Aim of the task
Of the lines in the data below, count the ones holding the string "Andre", and answer with that number only.
───
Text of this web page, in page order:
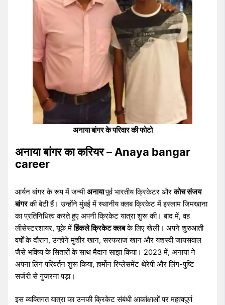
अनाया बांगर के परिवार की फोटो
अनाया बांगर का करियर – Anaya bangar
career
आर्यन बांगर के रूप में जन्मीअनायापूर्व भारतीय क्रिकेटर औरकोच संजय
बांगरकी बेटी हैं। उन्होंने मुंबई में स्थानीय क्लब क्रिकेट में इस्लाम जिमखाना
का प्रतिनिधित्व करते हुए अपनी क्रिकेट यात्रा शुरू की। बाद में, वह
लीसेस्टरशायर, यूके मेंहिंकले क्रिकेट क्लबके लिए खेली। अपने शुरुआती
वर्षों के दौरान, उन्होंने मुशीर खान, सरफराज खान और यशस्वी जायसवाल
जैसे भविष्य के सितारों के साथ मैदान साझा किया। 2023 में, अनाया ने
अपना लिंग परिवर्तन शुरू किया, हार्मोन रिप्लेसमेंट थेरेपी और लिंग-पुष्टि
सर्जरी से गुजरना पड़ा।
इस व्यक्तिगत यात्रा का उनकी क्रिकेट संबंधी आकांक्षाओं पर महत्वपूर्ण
───
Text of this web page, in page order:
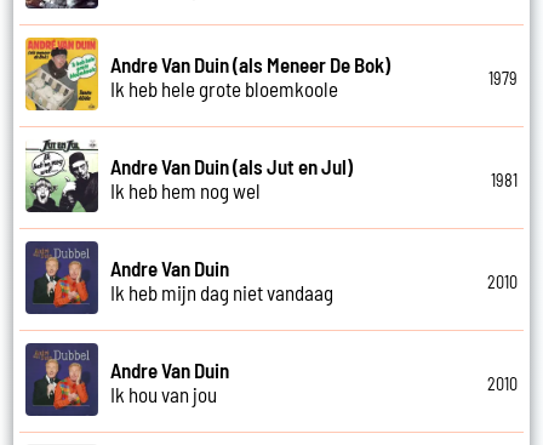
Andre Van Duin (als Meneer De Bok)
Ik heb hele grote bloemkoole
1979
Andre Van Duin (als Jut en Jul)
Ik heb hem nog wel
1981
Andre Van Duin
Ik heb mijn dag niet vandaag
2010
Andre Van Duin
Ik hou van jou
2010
───
Task solution
4